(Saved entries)

#####

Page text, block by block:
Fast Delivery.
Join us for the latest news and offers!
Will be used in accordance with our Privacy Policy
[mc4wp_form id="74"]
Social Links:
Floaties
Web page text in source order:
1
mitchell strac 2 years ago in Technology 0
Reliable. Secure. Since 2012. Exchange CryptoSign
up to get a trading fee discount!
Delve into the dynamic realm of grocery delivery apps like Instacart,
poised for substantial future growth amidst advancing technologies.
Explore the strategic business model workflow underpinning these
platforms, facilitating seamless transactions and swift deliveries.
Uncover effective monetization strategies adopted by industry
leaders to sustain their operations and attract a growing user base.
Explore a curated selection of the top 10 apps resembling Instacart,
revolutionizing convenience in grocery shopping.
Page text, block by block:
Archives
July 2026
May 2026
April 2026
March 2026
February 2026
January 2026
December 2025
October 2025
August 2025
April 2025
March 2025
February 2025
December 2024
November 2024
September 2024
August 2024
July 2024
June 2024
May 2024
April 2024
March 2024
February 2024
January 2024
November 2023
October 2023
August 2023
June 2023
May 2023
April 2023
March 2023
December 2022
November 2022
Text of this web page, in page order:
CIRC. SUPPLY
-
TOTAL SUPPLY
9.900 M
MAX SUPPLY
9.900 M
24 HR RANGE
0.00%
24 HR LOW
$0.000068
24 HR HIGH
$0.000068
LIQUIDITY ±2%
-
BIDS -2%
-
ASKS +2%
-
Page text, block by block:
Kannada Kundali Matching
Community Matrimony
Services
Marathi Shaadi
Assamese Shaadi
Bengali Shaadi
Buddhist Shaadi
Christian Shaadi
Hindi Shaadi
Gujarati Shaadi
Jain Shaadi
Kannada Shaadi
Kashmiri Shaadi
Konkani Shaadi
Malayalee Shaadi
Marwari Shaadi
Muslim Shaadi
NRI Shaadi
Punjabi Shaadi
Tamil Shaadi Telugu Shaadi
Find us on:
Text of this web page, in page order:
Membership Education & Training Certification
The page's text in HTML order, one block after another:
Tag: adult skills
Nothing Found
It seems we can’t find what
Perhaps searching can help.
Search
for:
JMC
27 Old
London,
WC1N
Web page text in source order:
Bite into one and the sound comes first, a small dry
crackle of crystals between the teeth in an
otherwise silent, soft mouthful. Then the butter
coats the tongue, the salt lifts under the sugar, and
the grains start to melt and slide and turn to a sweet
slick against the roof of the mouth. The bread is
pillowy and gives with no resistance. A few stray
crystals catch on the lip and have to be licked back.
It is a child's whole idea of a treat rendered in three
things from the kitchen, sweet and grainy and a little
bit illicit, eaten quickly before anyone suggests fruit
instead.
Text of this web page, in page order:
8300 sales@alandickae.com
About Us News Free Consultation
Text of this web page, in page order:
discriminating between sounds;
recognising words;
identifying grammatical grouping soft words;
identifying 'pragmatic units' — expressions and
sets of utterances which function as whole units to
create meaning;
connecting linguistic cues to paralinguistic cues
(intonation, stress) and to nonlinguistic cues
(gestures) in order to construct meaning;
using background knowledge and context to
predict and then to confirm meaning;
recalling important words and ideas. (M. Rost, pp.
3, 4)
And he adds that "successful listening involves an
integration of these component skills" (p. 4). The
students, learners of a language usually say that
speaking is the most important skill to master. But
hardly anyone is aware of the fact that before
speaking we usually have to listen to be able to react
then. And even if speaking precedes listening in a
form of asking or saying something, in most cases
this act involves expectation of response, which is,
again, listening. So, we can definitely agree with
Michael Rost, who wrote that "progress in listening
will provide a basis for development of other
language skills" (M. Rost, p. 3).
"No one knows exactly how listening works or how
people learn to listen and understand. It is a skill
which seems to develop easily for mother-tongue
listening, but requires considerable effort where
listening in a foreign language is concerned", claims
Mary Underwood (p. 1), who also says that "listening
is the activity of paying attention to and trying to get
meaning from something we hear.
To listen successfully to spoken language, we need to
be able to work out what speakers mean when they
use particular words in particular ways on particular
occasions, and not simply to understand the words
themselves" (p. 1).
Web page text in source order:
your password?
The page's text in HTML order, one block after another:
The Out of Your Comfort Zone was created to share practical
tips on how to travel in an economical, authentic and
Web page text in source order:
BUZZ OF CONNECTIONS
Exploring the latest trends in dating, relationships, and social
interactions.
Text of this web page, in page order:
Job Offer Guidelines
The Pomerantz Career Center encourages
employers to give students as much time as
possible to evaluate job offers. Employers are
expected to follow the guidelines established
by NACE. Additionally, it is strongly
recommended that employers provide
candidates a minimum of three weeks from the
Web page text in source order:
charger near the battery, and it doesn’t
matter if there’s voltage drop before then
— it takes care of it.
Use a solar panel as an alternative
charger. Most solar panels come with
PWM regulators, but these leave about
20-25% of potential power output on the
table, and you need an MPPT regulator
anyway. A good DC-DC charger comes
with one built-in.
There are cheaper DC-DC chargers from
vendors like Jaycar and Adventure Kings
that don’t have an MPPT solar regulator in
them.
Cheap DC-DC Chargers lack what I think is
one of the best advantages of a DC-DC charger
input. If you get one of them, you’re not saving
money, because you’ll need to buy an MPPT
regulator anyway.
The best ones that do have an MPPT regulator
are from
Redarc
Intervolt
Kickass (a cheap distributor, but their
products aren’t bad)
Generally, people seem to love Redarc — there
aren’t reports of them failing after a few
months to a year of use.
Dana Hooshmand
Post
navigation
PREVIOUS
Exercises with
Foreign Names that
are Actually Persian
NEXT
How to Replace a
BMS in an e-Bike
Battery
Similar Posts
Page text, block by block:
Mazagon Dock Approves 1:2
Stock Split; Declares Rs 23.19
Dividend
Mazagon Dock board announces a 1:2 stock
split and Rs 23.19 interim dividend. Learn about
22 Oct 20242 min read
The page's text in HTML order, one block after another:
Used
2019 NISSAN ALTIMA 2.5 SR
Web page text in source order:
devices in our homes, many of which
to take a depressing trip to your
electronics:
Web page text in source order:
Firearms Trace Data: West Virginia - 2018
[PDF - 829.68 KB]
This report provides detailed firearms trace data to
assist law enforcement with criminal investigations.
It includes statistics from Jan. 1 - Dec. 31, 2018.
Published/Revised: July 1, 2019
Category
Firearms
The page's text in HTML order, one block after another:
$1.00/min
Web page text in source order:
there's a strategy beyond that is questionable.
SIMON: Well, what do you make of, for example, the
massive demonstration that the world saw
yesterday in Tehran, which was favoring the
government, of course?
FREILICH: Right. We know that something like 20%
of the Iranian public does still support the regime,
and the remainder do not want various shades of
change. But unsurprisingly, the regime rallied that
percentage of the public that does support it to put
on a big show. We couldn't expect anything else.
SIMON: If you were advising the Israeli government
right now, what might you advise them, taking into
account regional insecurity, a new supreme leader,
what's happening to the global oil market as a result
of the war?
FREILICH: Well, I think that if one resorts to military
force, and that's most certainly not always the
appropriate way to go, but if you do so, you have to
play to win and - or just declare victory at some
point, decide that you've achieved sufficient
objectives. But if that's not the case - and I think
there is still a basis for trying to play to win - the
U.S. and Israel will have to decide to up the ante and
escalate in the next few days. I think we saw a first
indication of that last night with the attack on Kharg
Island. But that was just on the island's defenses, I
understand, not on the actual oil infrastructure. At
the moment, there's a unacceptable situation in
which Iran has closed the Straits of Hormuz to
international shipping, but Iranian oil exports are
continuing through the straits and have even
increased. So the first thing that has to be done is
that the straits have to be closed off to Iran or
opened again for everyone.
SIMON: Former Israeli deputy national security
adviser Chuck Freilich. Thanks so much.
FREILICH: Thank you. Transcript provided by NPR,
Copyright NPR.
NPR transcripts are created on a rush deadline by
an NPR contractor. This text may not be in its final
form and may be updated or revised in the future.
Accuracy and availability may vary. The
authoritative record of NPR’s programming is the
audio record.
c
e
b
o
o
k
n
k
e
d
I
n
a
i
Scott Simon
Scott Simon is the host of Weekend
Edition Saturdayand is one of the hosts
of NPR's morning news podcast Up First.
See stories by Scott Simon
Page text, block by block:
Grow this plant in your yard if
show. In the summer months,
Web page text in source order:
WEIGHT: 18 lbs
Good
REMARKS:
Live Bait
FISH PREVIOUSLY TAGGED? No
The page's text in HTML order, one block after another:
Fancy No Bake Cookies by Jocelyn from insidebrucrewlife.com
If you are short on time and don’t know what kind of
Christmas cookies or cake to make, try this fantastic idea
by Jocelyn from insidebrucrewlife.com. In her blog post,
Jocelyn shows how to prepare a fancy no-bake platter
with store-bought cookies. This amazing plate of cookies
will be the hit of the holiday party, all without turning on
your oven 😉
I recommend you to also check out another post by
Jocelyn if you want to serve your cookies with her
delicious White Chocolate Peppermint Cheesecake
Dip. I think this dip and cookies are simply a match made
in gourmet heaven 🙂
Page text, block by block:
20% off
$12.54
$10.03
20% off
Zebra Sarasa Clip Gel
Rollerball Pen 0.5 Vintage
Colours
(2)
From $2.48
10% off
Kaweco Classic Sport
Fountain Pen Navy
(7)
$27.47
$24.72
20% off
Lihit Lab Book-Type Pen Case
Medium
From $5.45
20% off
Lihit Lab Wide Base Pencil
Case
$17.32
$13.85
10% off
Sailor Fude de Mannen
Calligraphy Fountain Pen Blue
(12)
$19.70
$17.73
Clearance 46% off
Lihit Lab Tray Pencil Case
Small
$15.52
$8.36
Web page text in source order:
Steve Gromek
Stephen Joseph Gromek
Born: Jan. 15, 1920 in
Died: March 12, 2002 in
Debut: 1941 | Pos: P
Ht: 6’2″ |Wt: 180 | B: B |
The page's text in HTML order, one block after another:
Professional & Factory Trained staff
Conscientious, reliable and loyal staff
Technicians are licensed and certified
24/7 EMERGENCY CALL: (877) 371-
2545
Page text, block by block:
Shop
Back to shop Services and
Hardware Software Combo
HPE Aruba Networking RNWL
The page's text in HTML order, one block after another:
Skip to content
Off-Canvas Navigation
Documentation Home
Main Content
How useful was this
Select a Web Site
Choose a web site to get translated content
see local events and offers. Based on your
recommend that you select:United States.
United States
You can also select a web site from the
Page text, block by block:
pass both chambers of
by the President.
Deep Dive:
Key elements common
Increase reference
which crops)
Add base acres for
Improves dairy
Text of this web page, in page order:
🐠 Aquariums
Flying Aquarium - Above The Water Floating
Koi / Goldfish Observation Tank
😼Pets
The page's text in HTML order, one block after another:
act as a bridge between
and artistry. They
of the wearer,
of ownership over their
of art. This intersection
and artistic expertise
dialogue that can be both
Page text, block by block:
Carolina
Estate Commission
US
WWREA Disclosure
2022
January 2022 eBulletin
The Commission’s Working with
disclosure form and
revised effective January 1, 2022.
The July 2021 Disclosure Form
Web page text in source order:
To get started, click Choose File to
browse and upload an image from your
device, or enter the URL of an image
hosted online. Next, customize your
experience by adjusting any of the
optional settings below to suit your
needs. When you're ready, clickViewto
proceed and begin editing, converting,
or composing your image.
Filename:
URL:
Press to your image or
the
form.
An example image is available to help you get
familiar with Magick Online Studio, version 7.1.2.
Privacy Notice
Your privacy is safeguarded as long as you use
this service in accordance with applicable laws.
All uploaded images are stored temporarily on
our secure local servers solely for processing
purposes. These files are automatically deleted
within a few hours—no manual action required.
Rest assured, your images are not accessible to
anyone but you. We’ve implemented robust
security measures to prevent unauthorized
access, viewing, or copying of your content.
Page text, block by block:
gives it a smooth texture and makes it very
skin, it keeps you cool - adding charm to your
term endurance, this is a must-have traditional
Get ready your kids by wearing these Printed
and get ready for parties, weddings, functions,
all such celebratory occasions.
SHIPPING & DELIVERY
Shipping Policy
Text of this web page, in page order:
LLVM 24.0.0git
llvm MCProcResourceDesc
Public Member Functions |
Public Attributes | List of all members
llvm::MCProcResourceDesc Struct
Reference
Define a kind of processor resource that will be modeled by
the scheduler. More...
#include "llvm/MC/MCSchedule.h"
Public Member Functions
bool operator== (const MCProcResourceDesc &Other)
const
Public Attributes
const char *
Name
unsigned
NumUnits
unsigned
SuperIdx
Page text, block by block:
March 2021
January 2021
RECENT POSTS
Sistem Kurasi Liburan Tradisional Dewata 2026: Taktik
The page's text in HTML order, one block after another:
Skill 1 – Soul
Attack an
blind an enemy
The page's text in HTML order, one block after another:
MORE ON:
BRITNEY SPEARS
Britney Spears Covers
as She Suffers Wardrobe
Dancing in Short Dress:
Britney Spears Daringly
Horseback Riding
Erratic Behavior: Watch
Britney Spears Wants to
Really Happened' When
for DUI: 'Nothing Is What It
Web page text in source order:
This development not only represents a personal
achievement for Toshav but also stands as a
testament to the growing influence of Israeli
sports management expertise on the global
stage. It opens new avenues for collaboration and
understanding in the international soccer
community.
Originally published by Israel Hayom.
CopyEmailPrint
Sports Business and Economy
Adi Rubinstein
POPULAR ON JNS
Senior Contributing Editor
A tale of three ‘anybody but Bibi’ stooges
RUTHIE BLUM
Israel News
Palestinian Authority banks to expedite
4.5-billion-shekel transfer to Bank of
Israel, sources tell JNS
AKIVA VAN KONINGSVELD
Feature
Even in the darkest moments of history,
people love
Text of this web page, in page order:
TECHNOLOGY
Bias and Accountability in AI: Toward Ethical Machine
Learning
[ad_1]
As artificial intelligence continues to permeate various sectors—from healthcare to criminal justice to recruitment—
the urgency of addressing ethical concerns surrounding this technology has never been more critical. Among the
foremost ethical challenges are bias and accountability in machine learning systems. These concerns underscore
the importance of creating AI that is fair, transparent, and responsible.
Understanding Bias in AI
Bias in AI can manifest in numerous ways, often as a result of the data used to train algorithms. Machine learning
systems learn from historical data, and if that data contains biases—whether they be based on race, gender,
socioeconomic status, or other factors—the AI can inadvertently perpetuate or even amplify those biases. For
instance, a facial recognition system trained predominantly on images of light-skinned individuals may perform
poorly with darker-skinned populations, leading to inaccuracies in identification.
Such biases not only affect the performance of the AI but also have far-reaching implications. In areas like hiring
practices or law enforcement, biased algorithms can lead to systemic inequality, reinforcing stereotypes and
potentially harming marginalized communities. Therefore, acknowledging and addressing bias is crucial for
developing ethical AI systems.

#####

What the exercise asks →
Set down exactly the lines from the start of the records to the line with "platforms, facilitating seamless". Include that line, and add nothing more.

Worked solution →
Page text, block by block:
Fast Delivery.
Join us for the latest news and offers!
Will be used in accordance with our Privacy Policy
[mc4wp_form id="74"]
Social Links:
Floaties
Web page text in source order:
1
mitchell strac 2 years ago in Technology 0
Reliable. Secure. Since 2012. Exchange CryptoSign
up to get a trading fee discount!
Delve into the dynamic realm of grocery delivery apps like Instacart,
poised for substantial future growth amidst advancing technologies.
Explore the strategic business model workflow underpinning these
platforms, facilitating seamless transactions and swift deliveries.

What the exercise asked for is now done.